New research to target match-fixing in professional football kicks off in the New Year

A new initiative to target match-fixing in professional football kicks off in the New Year with research input from Birkbeck.

Footballers in eight countries across Europe will be interviewed about rigging games as part of the project to develop education programmes and an online reporting tool to stem the illegal practice of match-fixing. FIFPro – the world professional footballers’ union – is the leading partner in the drive called ‘Don’t Fix It!’ UEFA – European football’s governing body – is also involved in the £240,000 (300,000 Euros) project.
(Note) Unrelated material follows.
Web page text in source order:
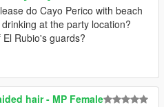
do Cayo Perico with beach
at the party location?
Rubio's guards?
hair - MP Female

Understanding match-fixing

Carried out under the auspices of the Birkbeck Sport Business Centre (BSBC), the research phase of the 18-month initiative will be led by Dr Andy Harvey, of Birkbeck’s Department of Psychosocial Studies, with input from Sean Hamil, Co-Director of BSBC. Dr Harvey will be talking to players and players’ associations in England, Finland, Greece, Italy, Norway, Romania, Scotland and Slovenia. He will investigate the factors that invite match-fixing, including gambling, criminal activities, intimidation and low wages.

Dr Harvey said: “We are trying to get to grips with the factors that drive match-fixing. From the case studies we will find out what practices take place. No-one goes into football thinking that they are going to fix matches, but it sometimes happens because of threats, social, financial and psychological factors. Gambling is seen as a big driver of match-fixing.”

Education and Code of Conduct

The research will inform education programmes carried out in each of the eight countries to raise awareness of match-fixing among players and officials. Confidential online reporting tools will also be developed to enable players, officials and administrators to report suspicions of match-fixing anonymously.

FIFPro and UEFA will agree a Code of Conduct against match-fixing, and the final results of the project will be shared at an international conference in Slovenia in June 2014.

Dr Harvey added: “Match-fixing strikes at the heart of the integrity of the game, and the authorities are taking it very seriously. This research is going to be very practical and will lead to education and guidance to help tackle the problem.”

The Sport Unit – part of the European Commission’s Education and Culture Directorate-General – is funding ‘Don’t Fix It!’ The Birkbeck research element of the project is worth £19,000 (24,000 Euros).